Analysis of the molecular response of the moss Pseudocrossidium replicatum to the accumulation of reactive oxygen species caused by abiotic stress
Resumen
Abiotic stress in plants leads to the buildup of reactive oxygen species (ROS) such as superoxide (O2.-), hydrogen peroxide (H2O2), hydroxyl radicals (HO.), and singlet oxygen (1O2). This accumulation causes oxidative damage to lipids, proteins, and nucleic acids, ultimately resulting in cell death. Plants have created antioxidant defence systems to combat this challenge, employing ROS-detoxifying enzymes. Pseudocrossidium replicatum, a moss classified as Fully Desiccation Tolerant (FDT), can endure swift dehydration and, after just one hour, restore its optimal photosystem II efficiency when rehydrated (Ríos-Meléndez et al., 2021). Our group has also noticed that this species exhibits significant tolerance to various stressors, such as high salinity levels (up to 800 mM NaCl) and extreme freezing temperatures (down to -80 °C). Consequently, we undertook a transcriptome analysis of this species' response to six distinct abiotic stress factors.
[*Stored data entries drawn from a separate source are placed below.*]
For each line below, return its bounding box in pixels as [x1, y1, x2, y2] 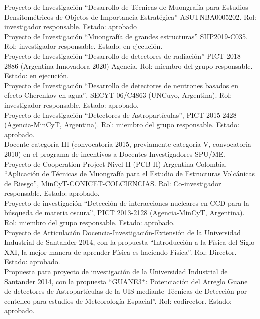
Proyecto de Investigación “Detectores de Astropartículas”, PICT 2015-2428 [4, 109, 237, 120]
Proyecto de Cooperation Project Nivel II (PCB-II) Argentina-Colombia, [4, 158, 227, 169]
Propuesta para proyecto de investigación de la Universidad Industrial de [4, 266, 228, 277]
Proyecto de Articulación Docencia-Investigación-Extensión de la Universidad [4, 227, 241, 237]
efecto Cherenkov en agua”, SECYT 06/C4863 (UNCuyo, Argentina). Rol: [4, 90, 232, 100]
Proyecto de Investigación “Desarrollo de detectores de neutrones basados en [4, 80, 239, 90]
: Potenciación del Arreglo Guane [146, 276, 248, 286]
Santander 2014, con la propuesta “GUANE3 [4, 276, 142, 286]
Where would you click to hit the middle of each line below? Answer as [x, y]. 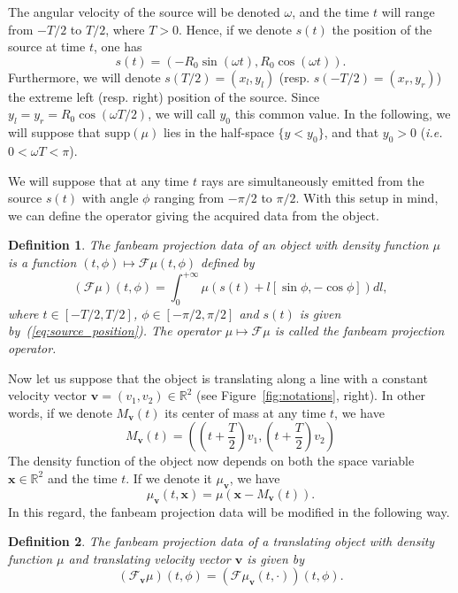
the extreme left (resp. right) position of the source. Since [164, 96]
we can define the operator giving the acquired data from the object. [194, 215]
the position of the [382, 29]
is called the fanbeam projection [359, 331]
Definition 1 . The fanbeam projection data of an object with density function [218, 245]
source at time [47, 46]
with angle [110, 198]
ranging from [189, 198]
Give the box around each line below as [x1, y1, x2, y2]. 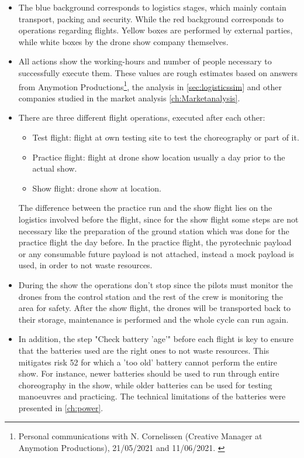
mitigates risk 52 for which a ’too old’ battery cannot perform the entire [18, 356, 277, 368]
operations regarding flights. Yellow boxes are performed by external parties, [18, 24, 293, 36]
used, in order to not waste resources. [18, 259, 153, 271]
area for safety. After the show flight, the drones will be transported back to [18, 302, 291, 314]
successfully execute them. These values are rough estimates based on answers [18, 66, 298, 78]
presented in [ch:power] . [18, 401, 103, 413]
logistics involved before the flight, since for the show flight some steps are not [18, 213, 299, 225]
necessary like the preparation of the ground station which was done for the [18, 224, 289, 237]

With our 3h transcriptome data, we pinpointed important genes responsible for ROS detoxification, including catalases (CAT), peroxidases (PER), superoxide dismutase (SOD), and glutathione peroxidase (GPX), among others. We showcase experimental validation of the transcriptomes for our genes of interest through RT-qPCR, analysing their expression over various time points (15 min, 30 min, 1h, and 24h) and under conditions such as dehydration, rehydration, salinity, sorbitol, and ABA treatment. Furthermore, we conduct phylogenetic analysis by examining the genes that encode CAT, PER, and SOD across various bryophytes and plants. We introduce two distinct staining techniques to illustrate the accumulation of reactive oxygen species (especially O2.- and H2O2) in P. replicatum during the processes of dehydration and rehydration.